Find the lines below in which the string "enclave" occurs. Copy each one.

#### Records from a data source
=====

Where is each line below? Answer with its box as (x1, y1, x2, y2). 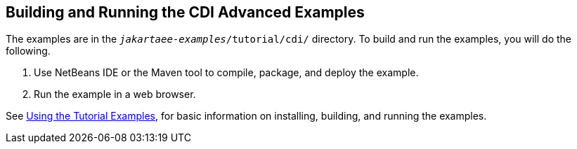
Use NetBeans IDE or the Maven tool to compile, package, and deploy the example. (34, 66, 419, 79)
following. (6, 45, 51, 57)
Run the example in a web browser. (34, 88, 196, 101)
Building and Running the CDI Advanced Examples (6, 3, 365, 21)
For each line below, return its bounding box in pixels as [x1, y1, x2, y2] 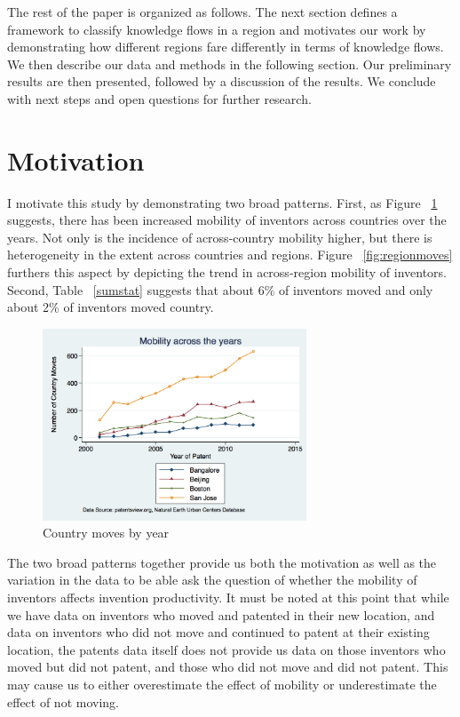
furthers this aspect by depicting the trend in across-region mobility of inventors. [7, 263, 447, 282]
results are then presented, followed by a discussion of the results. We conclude [7, 72, 436, 91]
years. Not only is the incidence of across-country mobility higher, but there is [7, 227, 432, 246]
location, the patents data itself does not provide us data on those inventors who [7, 640, 446, 658]
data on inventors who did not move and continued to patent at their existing [7, 623, 430, 641]
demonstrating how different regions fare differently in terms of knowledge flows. [7, 37, 444, 56]
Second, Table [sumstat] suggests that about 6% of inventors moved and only [7, 280, 433, 299]
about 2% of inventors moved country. [7, 298, 214, 316]
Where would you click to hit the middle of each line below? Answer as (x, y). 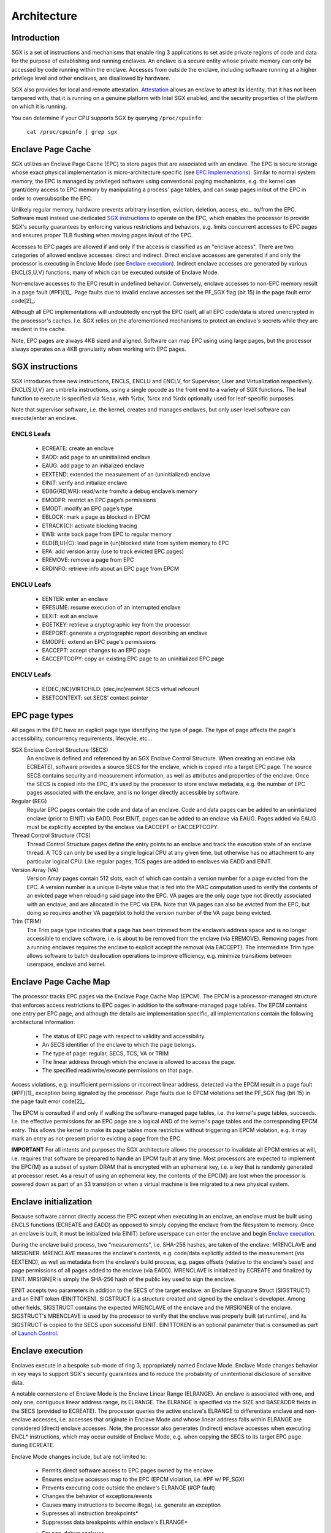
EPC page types (42, 715)
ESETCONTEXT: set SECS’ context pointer (95, 698)
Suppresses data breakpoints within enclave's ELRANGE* (115, 1522)
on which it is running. (39, 107)
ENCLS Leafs (31, 434)
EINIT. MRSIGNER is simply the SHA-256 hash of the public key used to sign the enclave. (124, 1279)
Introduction (36, 38)
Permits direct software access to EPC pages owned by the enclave (127, 1470)
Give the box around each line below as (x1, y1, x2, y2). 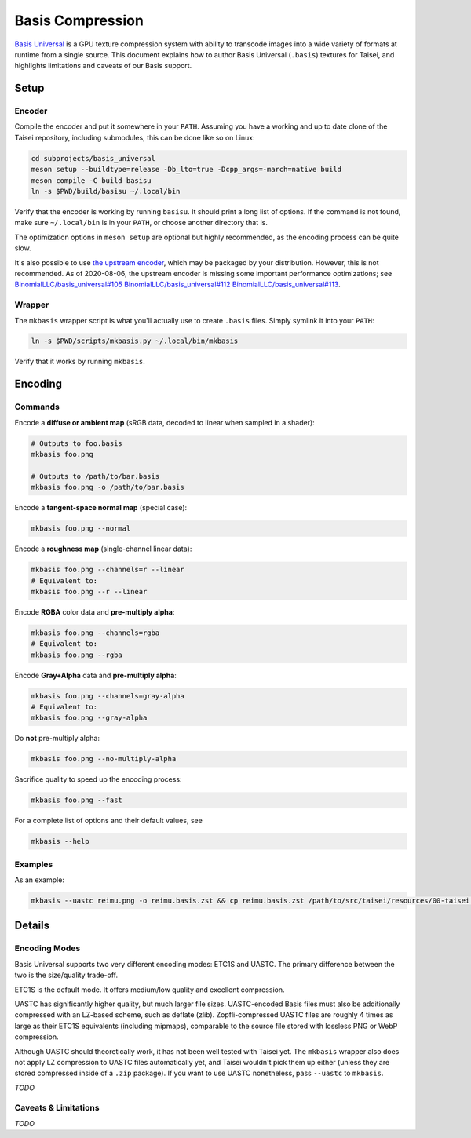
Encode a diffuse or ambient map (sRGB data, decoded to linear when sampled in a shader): (14, 418, 316, 427)
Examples (14, 859, 53, 870)
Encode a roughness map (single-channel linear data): (14, 544, 192, 553)
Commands (14, 401, 60, 412)
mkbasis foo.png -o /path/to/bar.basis (31, 483, 184, 492)
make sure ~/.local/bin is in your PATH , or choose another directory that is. (14, 218, 268, 228)
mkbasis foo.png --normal (31, 524, 131, 533)
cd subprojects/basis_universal (31, 154, 156, 162)
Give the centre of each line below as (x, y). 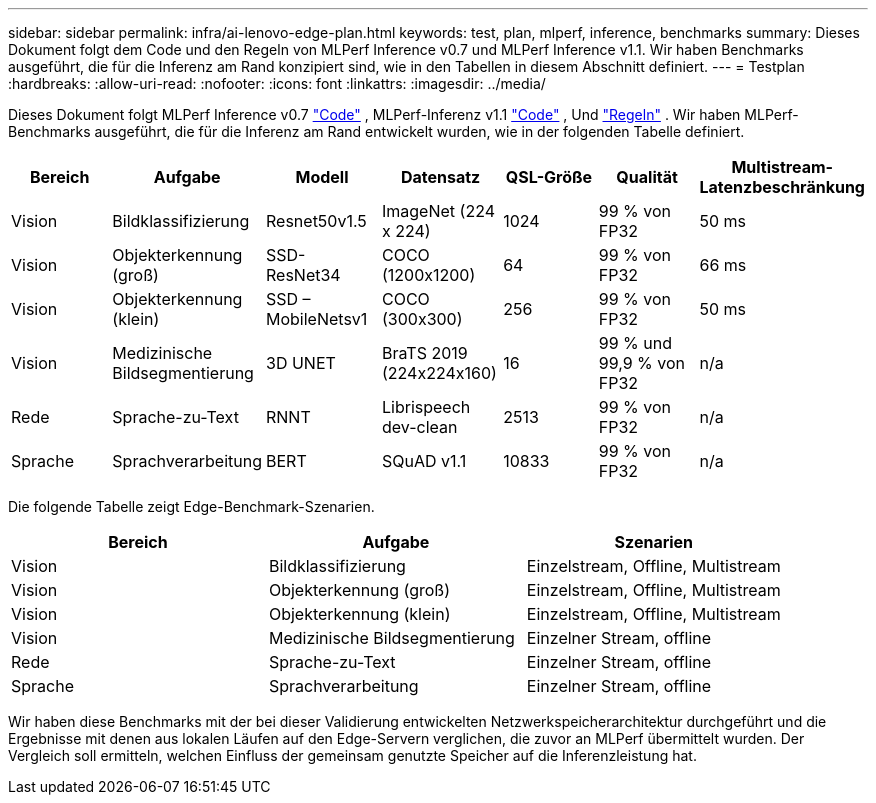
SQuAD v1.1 (424, 461)
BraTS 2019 (424, 353)
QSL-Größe (549, 177)
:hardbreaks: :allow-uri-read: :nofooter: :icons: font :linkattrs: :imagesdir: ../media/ (277, 83)
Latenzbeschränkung (782, 187)
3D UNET (301, 363)
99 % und (635, 343)
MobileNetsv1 (317, 319)
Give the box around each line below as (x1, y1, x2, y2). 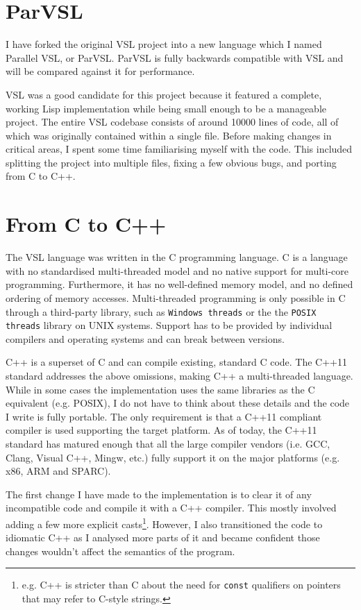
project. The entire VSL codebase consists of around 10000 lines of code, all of (6, 115, 339, 129)
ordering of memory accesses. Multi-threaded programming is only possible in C (6, 290, 346, 305)
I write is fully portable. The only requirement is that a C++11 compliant (6, 409, 322, 423)
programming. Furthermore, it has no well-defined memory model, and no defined (6, 277, 353, 291)
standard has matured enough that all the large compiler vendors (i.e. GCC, (6, 437, 330, 451)
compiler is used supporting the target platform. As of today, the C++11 (6, 423, 317, 437)
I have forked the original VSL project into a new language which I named (6, 37, 322, 51)
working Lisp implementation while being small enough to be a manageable (6, 101, 326, 115)
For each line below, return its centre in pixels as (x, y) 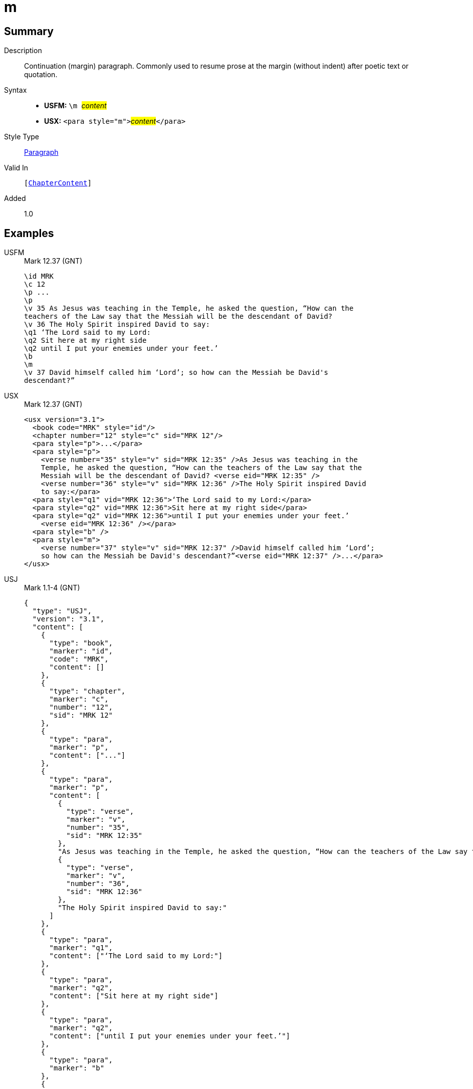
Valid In (16, 168)
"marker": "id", (81, 651)
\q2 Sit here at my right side (85, 341)
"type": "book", (81, 643)
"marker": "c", (79, 699)
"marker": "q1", (81, 948)
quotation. (41, 75)
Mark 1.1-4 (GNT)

=====

#### Response to this task
Suppresses data breakpoints within enclave's ELRANGE* (115, 1522)
EINIT. MRSIGNER is simply the SHA-256 hash of the public key used to sign the enclave. (124, 1279)
Permits direct software access to EPC pages owned by the enclave (127, 1470)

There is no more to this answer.